At the Bhalswa landfill in northwest Delhi, a steady flow of jeeps zigzag up the trash heap to dump more garbage on a pile now over 62 meters (203 feet) high.
Fires caused by heat and methane gas sporadically break out – the Delhi Fire Service Department has responded to 14 fires so far this year – and some deep beneath the pile can smolder for weeks or months, while men, women and children work nearby, sifting through the rubbish to find items to sell.
Some of the 200,000 residents who live in Bhalswa say the area is uninhabitable, but they can’t afford to move and have no choice but to breathe the toxic air and bathe in its contaminated water.
Bhalswa is not Delhi’s largest landfill. It’s about three meters lower than the biggest, Ghazipur, and both contribute to the country’s total output of methane gas.
Methane is the second most abundant greenhouse gas after carbon dioxide, but a more potent contributor to the climate crisis because methane traps more heat. India creates more methane from landfill sites than any other country, according to GHGSat, which monitors methane via satellites.
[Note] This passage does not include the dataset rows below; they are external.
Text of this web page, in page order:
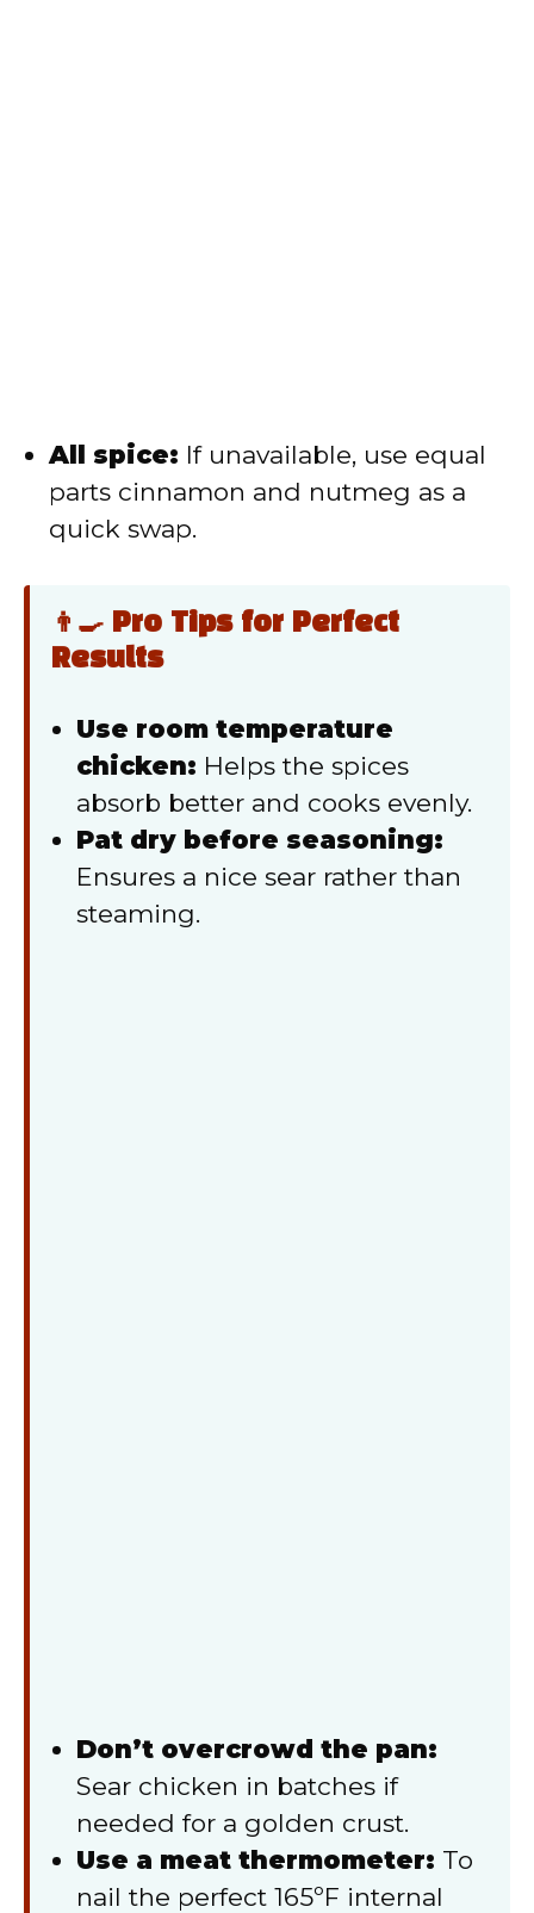
All spice: If unavailable, use equal
parts cinnamon and nutmeg as a
quick swap.
👨‍🍳 Pro Tips for Perfect
Results
Use room temperature
chicken: Helps the spices
absorb better and cooks evenly.
Pat dry before seasoning:
Ensures a nice sear rather than
steaming.
Don’t overcrowd the pan:
Sear chicken in batches if
needed for a golden crust.
Use a meat thermometer: To
nail the perfect 165ºF internal

And India comes second only to China for total methane emissions, according to the International Energy Agency’s (IEA) Global Methane Tracker.
As part of his “Clean India” initiative, Indian Prime Minister Narendra Modi has said efforts are being made to remove these mountains of garbage and convert them into green zones. That goal, if achieved, could relieve some of the suffering of those residents living in the shadows of these dump sites – and help the world lower its greenhouse gas emissions.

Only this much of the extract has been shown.